• Task to complete: Every record must appear in your copy exactly as written, with no pictures.

Excerpted records: Begin

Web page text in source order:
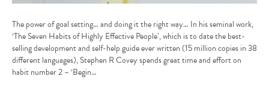
The power of goal setting… and doing it the right way… In his seminal work,
‘The Seven Habits of Highly Effective People’, which is to date the best-
selling development and self-help guide ever written (15 million copies in 38
different languages), Stephen R Covey spends great time and effort on
habit number 2 – ‘Begin…
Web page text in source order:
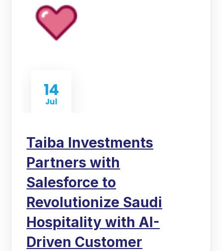
14
Jul
Taiba Investments
Partners with
Salesforce to
Revolutionize Saudi
Hospitality with AI-
Driven Customer
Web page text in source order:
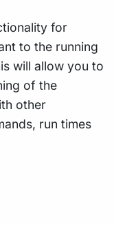
for
to the running
will allow you to
of the
other
run times

Excerpted records: End

• Answer section:
Web page text in source order:
The power of goal setting… and doing it the right way… In his seminal work,
‘The Seven Habits of Highly Effective People’, which is to date the best-
selling development and self-help guide ever written (15 million copies in 38
different languages), Stephen R Covey spends great time and effort on
habit number 2 – ‘Begin…
Web page text in source order:
14
Jul
Taiba Investments
Partners with
Salesforce to
Revolutionize Saudi
Hospitality with AI-
Driven Customer
Web page text in source order:
for
to the running
will allow you to
of the
other
run times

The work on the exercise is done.